Tuesday, 8 September 2015

Gold price steady, China adds more metal to reserves

Otmane El Rhazi from The Bullion Desk.

Gold was steady on Tuesday morning in London around $1,120 while investors remain on the sidelines ahead of the Federal Open Market Committee meeting next week.

The spot gold price was little changed at $1,120.50/1,120.90 per ounce, still around its lowest in two weeks. Trade has ranged narrowly from $1,118.70 to $1,122.20 so far.

“Since next week’s meeting could point the way forward (the Fed may raise interest rates again for the first time since mid-2006), gold is unlikely to do much else until then,” Commerzbank noted.

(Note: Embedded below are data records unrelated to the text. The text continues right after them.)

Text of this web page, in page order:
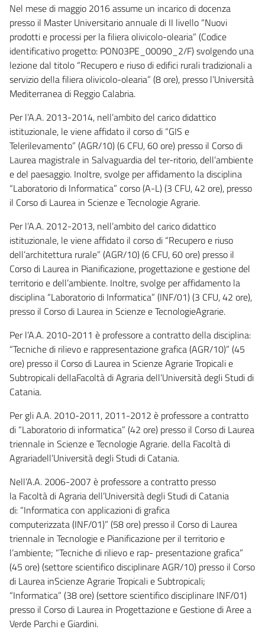
Nel mese di maggio 2016 assume un incarico di docenza
presso il Master Universitario annuale di II livello “Nuovi
prodotti e processi per la filiera olivicolo-olearia” (Codice
identificativo progetto: PON03PE_00090_2/F) svolgendo una
lezione dal titolo “Recupero e riuso di edifici rurali tradizionali a
servizio della filiera olivicolo-olearia” (8 ore), presso l’Università
Mediterranea di Reggio Calabria.
Per l’A.A. 2013-2014, nell’ambito del carico didattico
istituzionale, le viene affidato il corso di “GIS e
Telerilevamento” (AGR/10) (6 CFU, 60 ore) presso il Corso di
Laurea magistrale in Salvaguardia del ter-ritorio, dell’ambiente
e del paesaggio. Inoltre, svolge per affidamento la disciplina
“Laboratorio di Informatica” corso (A-L) (3 CFU, 42 ore), presso
il Corso di Laurea in Scienze e Tecnologie Agrarie.
Per l’A.A. 2012-2013, nell’ambito del carico didattico
istituzionale, le viene affidato il corso di “Recupero e riuso
dell’architettura rurale” (AGR/10) (6 CFU, 60 ore) presso il
Corso di Laurea in Pianificazione, progettazione e gestione del
territorio e dell’ambiente. Inoltre, svolge per affidamento la
disciplina “Laboratorio di Informatica” (INF/01) (3 CFU, 42 ore),
presso il Corso di Laurea in Scienze e TecnologieAgrarie.
Per l’A.A. 2010-2011 è professore a contratto della disciplina:
“Tecniche di rilievo e rappresentazione grafica (AGR/10)” (45
ore) presso il Corso di Laurea in Scienze Agrarie Tropicali e
Subtropicali dellaFacoltà di Agraria dell’Università degli Studi di
Catania.
Per gli A.A. 2010-2011, 2011-2012 è professore a contratto
di “Laboratorio di informatica” (42 ore) presso il Corso di Laurea
triennale in Scienze e Tecnologie Agrarie. della Facoltà di
Agrariadell’Università degli Studi di Catania.
Nell’A.A. 2006-2007 è professore a contratto presso
la Facoltà di Agraria dell’Università degli Studi di Catania
di: “Informatica con applicazioni di grafica
computerizzata (INF/01)” (58 ore) presso il Corso di Laurea
triennale in Tecnologie e Pianificazione per il territorio e
l’ambiente; “Tecniche di rilievo e rap- presentazione grafica”
(45 ore) (settore scientifico disciplinare AGR/10) presso il Corso
di Laurea inScienze Agrarie Tropicali e Subtropicali;
“Informatica” (38 ore) (settore scientifico disciplinare INF/01)
presso il Corso di Laurea in Progettazione e Gestione di Aree a
Verde Parchi e Giardini.
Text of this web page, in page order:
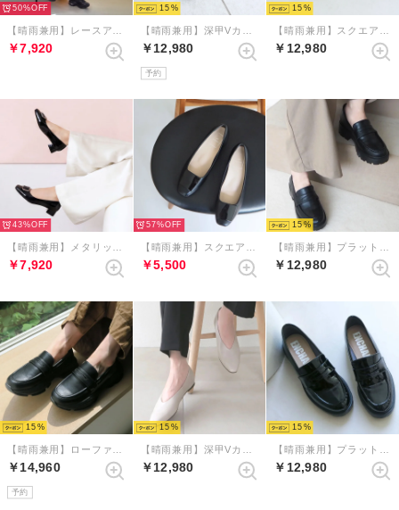
50%
￥7,920
15
￥12,980
予約
15
￥12,980
43%
￥7,920
57%
￥5,500
15
￥12,980
15
￥14,960
予約
15
￥12,980
15
￥12,980
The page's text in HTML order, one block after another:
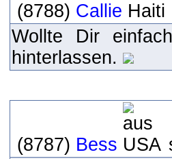
(8788) Callie
Wollte Dir
hinterlassen.
(8787) Bess
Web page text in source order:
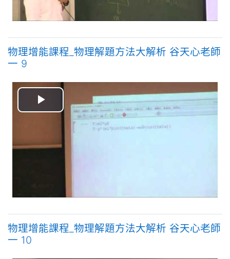
物理增能課程_物理解題方法大解析 谷天心老師
一 9
播
物理增能課程_物理解題方法大解析 谷天心老師
一 10
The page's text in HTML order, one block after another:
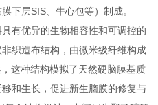
下层SIS、牛心包等）制成。
有优异的生物相容性和可调控的
织造布结构，由微米级纤维构成
这种结构模拟了天然硬脑膜基质
和生长，促进新生脑膜的修复与
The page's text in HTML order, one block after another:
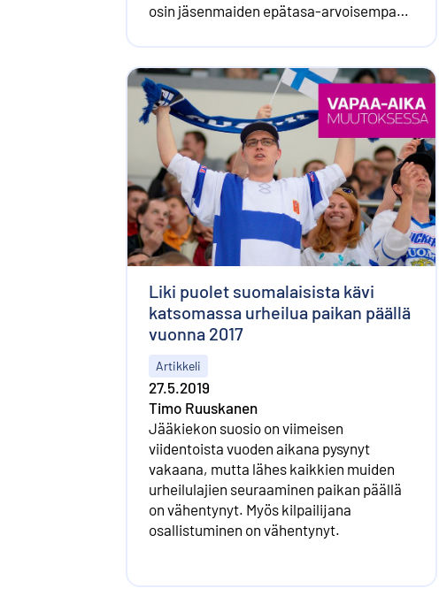
osin jäsenmaiden epätasa-arvoisempaan
Liki puolet suomalaisista kävi
katsomassa urheilua paikan päällä
vuonna 2017
Artikkeli
27.5.2019
Timo Ruuskanen
Jääkiekon suosio on viimeisen
viidentoista vuoden aikana pysynyt
vakaana, mutta lähes kaikkien muiden
urheilulajien seuraaminen paikan päällä
on vähentynyt. Myös kilpailijana
osallistuminen on vähentynyt.

The odds of the US central bank lifting rates from near-zero levels this month is at 32 percent, ANZ Research said on Tuesday in a report.

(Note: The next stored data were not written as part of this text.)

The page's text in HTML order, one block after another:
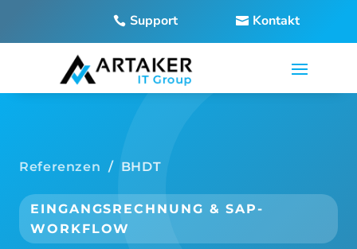
Support Kontakt
Referenzen / BHDT
EINGANGSRECHNUNG & SAP-
WORKFLOW
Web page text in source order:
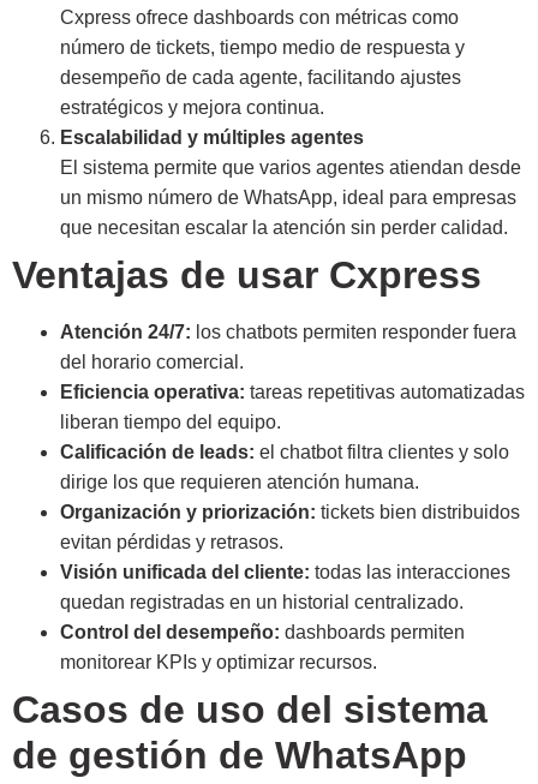
Cxpress ofrece dashboards con métricas como
número de tickets, tiempo medio de respuesta y
desempeño de cada agente, facilitando ajustes
estratégicos y mejora continua.
Escalabilidad y múltiples agentes
El sistema permite que varios agentes atiendan desde
un mismo número de WhatsApp, ideal para empresas
que necesitan escalar la atención sin perder calidad.
Ventajas de usar Cxpress
Atención 24/7: los chatbots permiten responder fuera
del horario comercial.
Eficiencia operativa: tareas repetitivas automatizadas
liberan tiempo del equipo.
Calificación de leads: el chatbot filtra clientes y solo
dirige los que requieren atención humana.
Organización y priorización: tickets bien distribuidos
evitan pérdidas y retrasos.
Visión unificada del cliente: todas las interacciones
quedan registradas en un historial centralizado.
Control del desempeño: dashboards permiten
monitorear KPIs y optimizar recursos.
Casos de uso del sistema
de gestión de WhatsApp

“The market seems to be betting that concerns over the Chinese economy and the associated financial market volatility will be enough to stay the Fed’s hand, although there are sound domestic grounds for the Fed to start hiking,” it said.

The latest Chinese trade data further underlined the slowing pace of growth in the country – imports fell 14.3 percent in August in yuan-denominated terms while exports fell 6.1 percent.

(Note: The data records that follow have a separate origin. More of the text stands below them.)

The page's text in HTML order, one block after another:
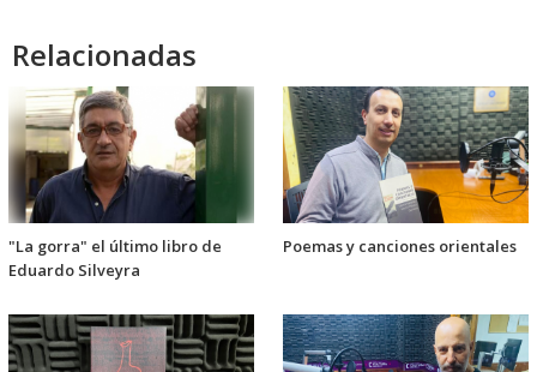
Relacionadas
"La gorra" el último libro de
Eduardo Silveyra
Poemas y canciones orientales
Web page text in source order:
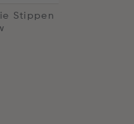
Stippen
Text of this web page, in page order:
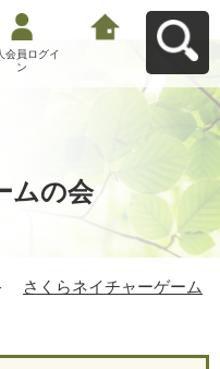
会員ログイ
ン
ムの会
さくらネイチャーゲーム

“Although we feel the precious metals are oversold, especially the industrial precious metals, investor appetite remains weak,” FastMarkets head of research William Adams said.

“Gold is in the same boat but it may be thrown a life-line if investors start to get more concerned about the contagion from China and the impact that has on emerging market economies and currencies,” he added.

China increased its reserves of gold by 16 tonnes in August on top of the 19 tonnes added in July, the People’s Bank of China (PBoC) said.

This is the second monthly update since the PBoC said it would follow the IMF’s reporting system on state reserves although the news “went virtually unnoticed by the market”, Commerzbank noted.

In other economic data, the German trade balance was better than expected but the French number disappointed. The EU revised GDP for the second quarter was 0.4 percent against the previous 0.3 percent.

Data from the US this afternoon includes the NFIB small business index, the labour market conditions index and consumer credit.

In the other metals, silver was little changed again at $14.66/14.71 per ounce, while platinum climbed $12 to $996/1,001 and palladium at $586/591 was $7 higher.

According to the World Platinum Investment Council (WPIC), the platinum market was better supplied in the second quarter than in the first due to higher mining production in South Africa and increased recycling supply from the automotive and jewellery industries.

The WPIC expects a supply deficit of 445,000 ounces for the year as a whole – considerably higher than its May estimate, Commerzbank noted.